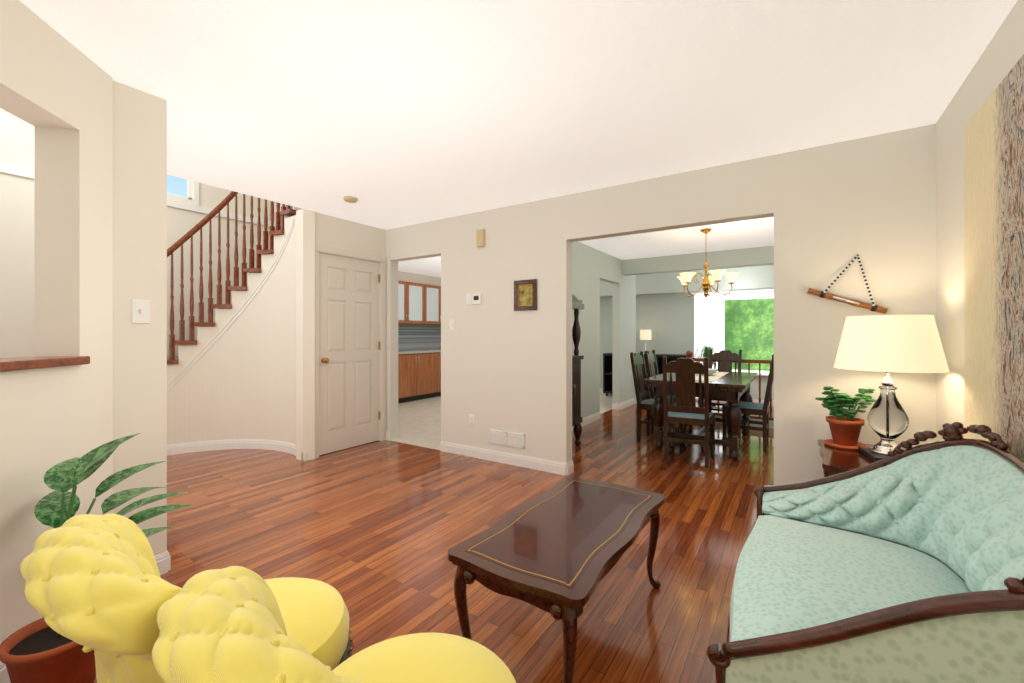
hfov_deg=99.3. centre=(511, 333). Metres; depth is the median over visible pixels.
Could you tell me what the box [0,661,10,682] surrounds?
baseboard
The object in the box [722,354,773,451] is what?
dining chair
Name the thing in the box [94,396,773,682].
floor
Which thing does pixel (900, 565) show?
sofa
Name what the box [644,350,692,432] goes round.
dining chair
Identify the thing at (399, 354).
base cabinet
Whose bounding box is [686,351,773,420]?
railing
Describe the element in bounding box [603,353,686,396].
sideboard
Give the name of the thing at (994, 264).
painting
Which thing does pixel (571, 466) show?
baseboard
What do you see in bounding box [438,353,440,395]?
base cabinet
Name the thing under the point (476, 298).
thermostat
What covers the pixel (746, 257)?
beam
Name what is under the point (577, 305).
hutch
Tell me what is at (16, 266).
wall
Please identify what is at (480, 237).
alarm box
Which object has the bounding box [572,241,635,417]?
wall
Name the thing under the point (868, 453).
books
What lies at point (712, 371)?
bowl
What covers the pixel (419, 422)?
floor
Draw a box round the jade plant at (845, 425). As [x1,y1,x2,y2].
[815,386,875,450]
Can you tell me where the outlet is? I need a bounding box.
[469,414,473,425]
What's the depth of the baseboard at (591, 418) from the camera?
6.02 m
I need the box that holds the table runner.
[695,372,728,380]
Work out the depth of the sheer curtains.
7.88 m
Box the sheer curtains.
[692,289,773,398]
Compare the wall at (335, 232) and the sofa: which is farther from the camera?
the wall at (335, 232)
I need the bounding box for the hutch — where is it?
[572,294,583,445]
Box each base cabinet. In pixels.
[398,353,401,402]
[402,353,437,402]
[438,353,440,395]
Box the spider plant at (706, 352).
[694,345,718,405]
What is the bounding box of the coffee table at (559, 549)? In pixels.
[448,476,665,682]
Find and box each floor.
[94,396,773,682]
[390,393,611,449]
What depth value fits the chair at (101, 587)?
0.91 m
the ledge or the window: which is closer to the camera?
the ledge
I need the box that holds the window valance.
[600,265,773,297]
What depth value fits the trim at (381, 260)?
4.81 m
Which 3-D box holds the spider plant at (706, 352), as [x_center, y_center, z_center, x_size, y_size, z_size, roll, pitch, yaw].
[3.392,0.712,7.506,0.560,1.037,0.596,0,0,33]
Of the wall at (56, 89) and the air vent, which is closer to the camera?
the wall at (56, 89)
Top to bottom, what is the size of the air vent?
0.130 m
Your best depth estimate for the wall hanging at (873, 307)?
2.69 m
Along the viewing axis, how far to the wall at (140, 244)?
2.16 m
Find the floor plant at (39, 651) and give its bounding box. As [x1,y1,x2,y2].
[0,433,190,682]
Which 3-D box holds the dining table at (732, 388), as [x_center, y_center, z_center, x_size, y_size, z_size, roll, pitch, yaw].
[2.215,0.855,4.992,0.960,0.750,1.580,0,0,33]
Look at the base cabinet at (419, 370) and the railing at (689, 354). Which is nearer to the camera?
the railing at (689, 354)
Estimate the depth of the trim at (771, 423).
5.74 m
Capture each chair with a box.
[20,514,353,682]
[152,566,515,682]
[630,351,683,446]
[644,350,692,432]
[662,356,714,467]
[700,349,741,432]
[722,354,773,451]
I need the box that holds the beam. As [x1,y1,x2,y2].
[622,245,773,275]
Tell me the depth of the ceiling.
2.14 m
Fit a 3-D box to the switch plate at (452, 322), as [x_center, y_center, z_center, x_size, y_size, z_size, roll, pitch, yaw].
[-0.620,-0.090,4.495,0.070,0.115,0.016,0,0,33]
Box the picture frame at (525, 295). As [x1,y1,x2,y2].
[514,279,536,310]
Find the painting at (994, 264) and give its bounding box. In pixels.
[964,54,1023,459]
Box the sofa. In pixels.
[707,422,1023,682]
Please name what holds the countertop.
on the base cabinet at (419, 370)
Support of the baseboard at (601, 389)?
attached to the wall at (667, 321)
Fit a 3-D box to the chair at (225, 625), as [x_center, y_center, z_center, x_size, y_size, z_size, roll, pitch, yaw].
[-0.279,0.846,0.919,0.651,0.773,0.722,0,0,39]
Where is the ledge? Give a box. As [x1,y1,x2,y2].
[0,356,89,371]
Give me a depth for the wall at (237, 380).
4.59 m
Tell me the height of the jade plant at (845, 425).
0.356 m
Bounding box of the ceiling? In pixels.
[0,0,1016,276]
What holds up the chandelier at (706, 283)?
hanging from the ceiling
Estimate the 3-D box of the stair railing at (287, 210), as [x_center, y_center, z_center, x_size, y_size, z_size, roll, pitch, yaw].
[-2.719,-0.656,4.194,3.377,3.771,2.779,0,0,33]
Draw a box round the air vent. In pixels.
[489,429,524,448]
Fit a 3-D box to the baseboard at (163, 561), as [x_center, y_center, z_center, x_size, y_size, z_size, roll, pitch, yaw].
[-2.141,1.180,2.494,0.886,0.100,0.016,0,0,33]
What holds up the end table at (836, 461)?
on the floor at (372, 533)
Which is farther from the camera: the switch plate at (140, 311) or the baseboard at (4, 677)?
the switch plate at (140, 311)
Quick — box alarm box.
[477,229,484,247]
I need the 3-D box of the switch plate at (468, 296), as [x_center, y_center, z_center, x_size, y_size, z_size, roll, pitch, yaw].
[-0.436,-0.345,4.375,0.070,0.115,0.016,0,0,33]
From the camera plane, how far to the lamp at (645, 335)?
8.25 m
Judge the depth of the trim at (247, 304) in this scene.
4.59 m
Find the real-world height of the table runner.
0.001 m
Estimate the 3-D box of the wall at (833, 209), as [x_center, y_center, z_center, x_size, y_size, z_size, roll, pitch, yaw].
[-0.486,-1.370,4.489,7.310,5.200,0.120,0,0,33]
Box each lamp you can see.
[640,330,650,353]
[834,315,948,455]
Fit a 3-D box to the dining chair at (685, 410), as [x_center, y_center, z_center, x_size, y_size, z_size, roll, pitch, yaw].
[1.711,0.720,4.233,0.462,1.021,0.504,0,0,28]
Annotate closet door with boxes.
[319,253,379,454]
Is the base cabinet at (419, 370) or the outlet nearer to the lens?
the outlet
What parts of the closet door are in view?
knob
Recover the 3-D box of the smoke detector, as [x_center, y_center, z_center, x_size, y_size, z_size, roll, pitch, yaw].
[-1.439,-1.192,3.882,0.124,0.034,0.124,0,0,33]
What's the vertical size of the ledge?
0.035 m
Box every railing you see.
[167,191,296,363]
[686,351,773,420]
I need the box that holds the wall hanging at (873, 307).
[807,254,887,313]
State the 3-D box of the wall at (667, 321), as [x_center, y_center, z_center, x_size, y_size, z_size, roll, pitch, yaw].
[2.734,0.010,8.560,8.240,2.440,0.120,0,0,33]
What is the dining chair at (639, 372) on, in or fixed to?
on the floor at (372, 533)
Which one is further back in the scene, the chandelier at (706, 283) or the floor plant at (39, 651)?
the chandelier at (706, 283)
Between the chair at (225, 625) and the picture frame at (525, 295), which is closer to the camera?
the chair at (225, 625)
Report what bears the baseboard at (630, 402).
attached to the wall at (592, 267)
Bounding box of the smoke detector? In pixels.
[343,196,357,202]
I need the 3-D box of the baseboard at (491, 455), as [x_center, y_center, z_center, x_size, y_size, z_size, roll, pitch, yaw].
[-0.143,1.180,4.183,1.492,0.100,0.016,0,0,33]
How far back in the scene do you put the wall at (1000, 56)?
2.20 m
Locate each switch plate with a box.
[131,299,149,323]
[450,320,454,330]
[466,294,471,304]
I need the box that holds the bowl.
[701,368,717,374]
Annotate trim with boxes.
[0,163,275,227]
[167,206,301,390]
[315,244,385,457]
[715,415,773,428]
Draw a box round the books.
[858,447,886,461]
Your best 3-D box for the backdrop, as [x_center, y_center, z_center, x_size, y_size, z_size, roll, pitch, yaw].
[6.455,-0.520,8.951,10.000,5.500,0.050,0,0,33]
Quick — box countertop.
[398,349,440,352]
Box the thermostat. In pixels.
[472,294,481,304]
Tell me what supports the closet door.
in the wall at (335, 232)
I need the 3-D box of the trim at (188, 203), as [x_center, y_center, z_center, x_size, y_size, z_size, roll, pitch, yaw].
[-5.149,-2.065,3.865,0.110,1.030,6.030,0,0,33]
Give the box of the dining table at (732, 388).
[643,371,757,458]
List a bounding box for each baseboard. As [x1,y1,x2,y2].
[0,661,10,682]
[154,551,170,573]
[167,439,302,460]
[440,441,568,475]
[569,460,573,472]
[572,412,600,430]
[600,388,773,406]
[618,397,636,409]
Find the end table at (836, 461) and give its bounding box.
[818,440,904,476]
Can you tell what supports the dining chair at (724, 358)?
on the floor at (372, 533)
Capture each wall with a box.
[0,0,112,644]
[0,132,440,357]
[113,80,166,555]
[167,209,314,459]
[275,124,935,484]
[296,209,385,460]
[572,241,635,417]
[600,291,773,399]
[936,0,1023,440]
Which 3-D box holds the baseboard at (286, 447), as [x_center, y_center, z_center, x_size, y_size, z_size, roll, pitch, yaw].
[-2.877,1.180,4.150,1.360,0.100,1.224,0,0,33]
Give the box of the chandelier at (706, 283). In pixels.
[677,228,738,297]
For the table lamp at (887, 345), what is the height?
0.735 m
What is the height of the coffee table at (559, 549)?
0.452 m
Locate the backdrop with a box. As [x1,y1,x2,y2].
[724,298,773,370]
※
■ YOUR OBJECTIVE
Set down no line except those from the one with "Give the box of the chandelier" to the last line of the data, inclusive, each exactly as written.

■ OUTPUT BELOW
Give the box of the chandelier at (706, 283). In pixels.
[677,228,738,297]
For the table lamp at (887, 345), what is the height?
0.735 m
What is the height of the coffee table at (559, 549)?
0.452 m
Locate the backdrop with a box. As [x1,y1,x2,y2].
[724,298,773,370]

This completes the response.